Tag Archives: Bamidbar

Korach- Rebelling against the Establishment

Samuel and Saul by Laya Crust

Parasha: Korach Haftarah: I Samuel 11:14- 12:22

In the Torah reading Korach, a priest, gathered 250 followers and challenged Moshe’s authority. Korach thought it was presumptuous of Moshe and Aaron to retain the leadership of the Israelites. He said, “You take too much upon you, seeing all the congregation are holy, every one of them, and the Lord is among them…” (Numbers 16:3). The accusation was particularly galling since Korach and his followers were already distinguished as men of note with special roles.

Later in the parasha there was another rebellion concerning Aaron’s role as High Priest. Gd proscribed a test where each tribe inscribed a wooden staff with its name then put the rod into the Tent of Meeting. The rod of the true leader would sprout leaves overnight. The next morning Moshe brought out the twelve rods. Not only had Aaron’s rod sprouted leaves but it had flowering buds and almonds on the staff.

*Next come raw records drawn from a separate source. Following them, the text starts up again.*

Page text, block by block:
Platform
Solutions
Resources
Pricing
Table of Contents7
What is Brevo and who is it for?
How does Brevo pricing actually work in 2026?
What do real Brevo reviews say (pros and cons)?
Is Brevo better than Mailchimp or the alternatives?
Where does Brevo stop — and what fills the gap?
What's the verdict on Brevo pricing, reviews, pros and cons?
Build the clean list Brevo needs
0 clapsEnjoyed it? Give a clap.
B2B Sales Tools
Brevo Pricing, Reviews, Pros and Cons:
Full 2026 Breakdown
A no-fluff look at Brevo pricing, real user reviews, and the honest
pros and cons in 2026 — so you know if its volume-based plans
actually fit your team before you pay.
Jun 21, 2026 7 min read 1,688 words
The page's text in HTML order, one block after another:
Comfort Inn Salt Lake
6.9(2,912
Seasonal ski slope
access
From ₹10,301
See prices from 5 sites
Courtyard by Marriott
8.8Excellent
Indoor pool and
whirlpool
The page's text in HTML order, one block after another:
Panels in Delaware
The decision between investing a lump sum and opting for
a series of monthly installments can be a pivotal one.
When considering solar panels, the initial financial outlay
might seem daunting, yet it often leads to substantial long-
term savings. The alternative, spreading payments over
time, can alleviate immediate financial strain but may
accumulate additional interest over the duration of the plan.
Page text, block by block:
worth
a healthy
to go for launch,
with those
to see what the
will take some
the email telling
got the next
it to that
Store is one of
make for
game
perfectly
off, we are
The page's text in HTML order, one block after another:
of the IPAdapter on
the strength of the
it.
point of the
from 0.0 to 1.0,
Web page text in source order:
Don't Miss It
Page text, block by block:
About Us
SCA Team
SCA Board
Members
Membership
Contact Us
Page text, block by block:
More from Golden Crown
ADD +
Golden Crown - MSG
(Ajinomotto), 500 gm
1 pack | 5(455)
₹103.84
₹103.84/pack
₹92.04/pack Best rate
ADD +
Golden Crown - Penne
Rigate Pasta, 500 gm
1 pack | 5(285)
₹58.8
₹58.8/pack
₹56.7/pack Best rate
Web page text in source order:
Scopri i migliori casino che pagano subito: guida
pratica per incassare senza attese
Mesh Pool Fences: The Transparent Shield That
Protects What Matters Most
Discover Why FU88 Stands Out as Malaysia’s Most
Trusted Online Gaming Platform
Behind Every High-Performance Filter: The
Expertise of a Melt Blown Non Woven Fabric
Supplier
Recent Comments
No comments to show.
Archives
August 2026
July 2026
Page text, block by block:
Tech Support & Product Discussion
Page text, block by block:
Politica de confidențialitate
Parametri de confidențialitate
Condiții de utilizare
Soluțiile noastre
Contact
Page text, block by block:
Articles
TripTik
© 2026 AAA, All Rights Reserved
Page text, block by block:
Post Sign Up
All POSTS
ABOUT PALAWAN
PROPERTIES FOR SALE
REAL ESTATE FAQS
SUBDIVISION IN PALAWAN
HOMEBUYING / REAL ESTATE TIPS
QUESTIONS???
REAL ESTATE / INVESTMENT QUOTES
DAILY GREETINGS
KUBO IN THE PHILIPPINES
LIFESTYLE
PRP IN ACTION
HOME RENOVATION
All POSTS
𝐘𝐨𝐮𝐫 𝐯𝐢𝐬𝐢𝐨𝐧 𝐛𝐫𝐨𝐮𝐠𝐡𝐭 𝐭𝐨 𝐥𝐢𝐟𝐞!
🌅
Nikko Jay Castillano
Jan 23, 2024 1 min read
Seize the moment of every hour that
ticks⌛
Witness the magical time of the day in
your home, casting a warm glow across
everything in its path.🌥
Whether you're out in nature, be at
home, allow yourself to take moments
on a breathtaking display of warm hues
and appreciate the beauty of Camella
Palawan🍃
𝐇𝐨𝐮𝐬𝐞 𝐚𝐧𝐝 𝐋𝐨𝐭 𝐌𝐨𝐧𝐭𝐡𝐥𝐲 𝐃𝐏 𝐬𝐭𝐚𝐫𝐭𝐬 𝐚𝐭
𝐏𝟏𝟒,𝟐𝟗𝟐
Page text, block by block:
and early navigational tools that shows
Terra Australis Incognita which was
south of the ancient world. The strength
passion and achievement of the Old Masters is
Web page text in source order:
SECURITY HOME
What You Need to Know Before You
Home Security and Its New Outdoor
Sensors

The haftarah echoes the rebellions against the established leadership. The prophet Samuel was the prophet and leader of the Jews around the year 1000 BCE. The Israelites saw that other nations were ruled by a king, and they wanted to be like other nations. Samuel saw this as a betrayal of Gd and Gd’s rule. Moshe and Samuel each attempt to convince the Israelites not to overturn the leadership. Moshe says, ” I have not taken a single donkey of theirs, nor have I wronged even one of them.” (Numbers 16:15) Samuel says, “Whose ox have I taken or whose ass have I taken? Whom have I defrauded or whom have I robbed? From whom have I taken a bribe to turn the other way?” (I Samuel 12:4)

The parasha is resolved with Moshe and Aaron each retaining their positions and the rebels being punished. In contrast, Samuel loses his position as leader. He anoints Saul as king and becomes Saul’s advisor.

The Israelites wanted a king so they would be like all the other nations.  The change wasn’t being sought for positive, constructive purposes. Rather the change was being pursued so that the Israelites would be like the other nations.  Similarly, Korach’s goal was not the improvement of his people. His goal was self-promotion and personal power.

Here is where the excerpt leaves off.